Record set:

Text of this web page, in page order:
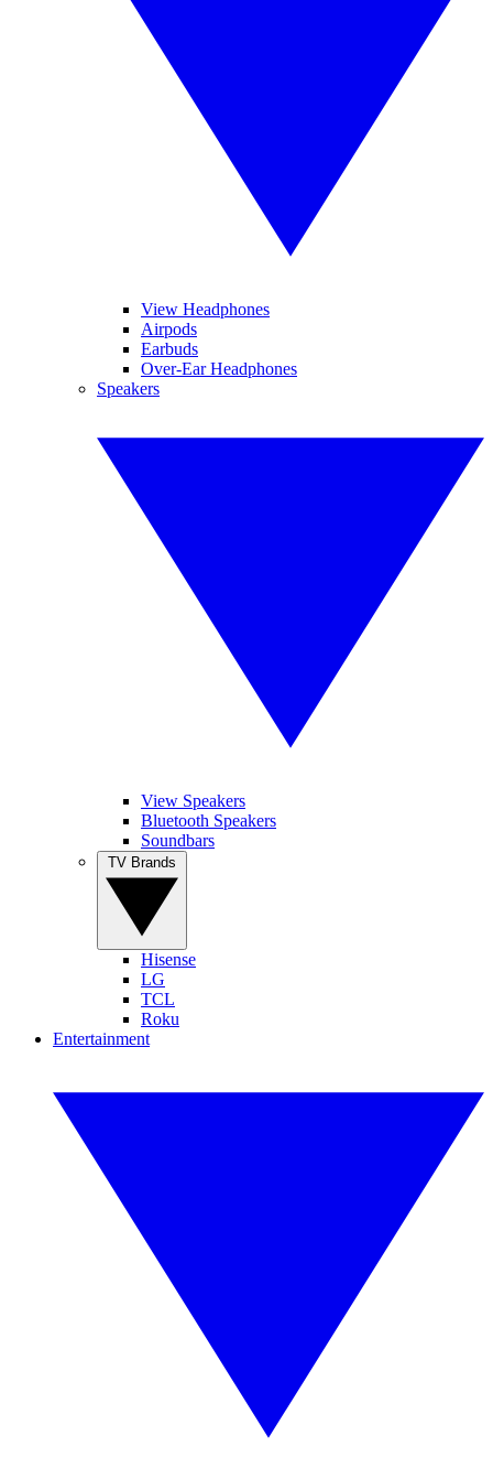
View Headphones
Airpods
Earbuds
Over-Ear Headphones
Speakers
View Speakers
Bluetooth Speakers
Soundbars
Hisense
LG
TCL
Roku
Entertainment
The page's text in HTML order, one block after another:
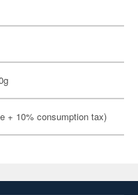
+ 10% consumption tax)
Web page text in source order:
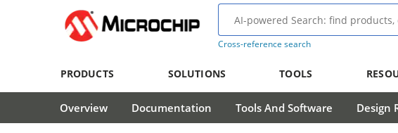
Cross-reference search
PRODUCTS SOLUTIONS TOOLS
Overview Documentation Tools And Software Design

Task statement: Everything from the line containing "The page's text" to the final line of the listing above, both ends included, should be transcribed word for word, except for the pictures.

Completed exercise:
The page's text in HTML order, one block after another:
+ 10% consumption tax)
Web page text in source order:
Cross-reference search
PRODUCTS SOLUTIONS TOOLS
Overview Documentation Tools And Software Design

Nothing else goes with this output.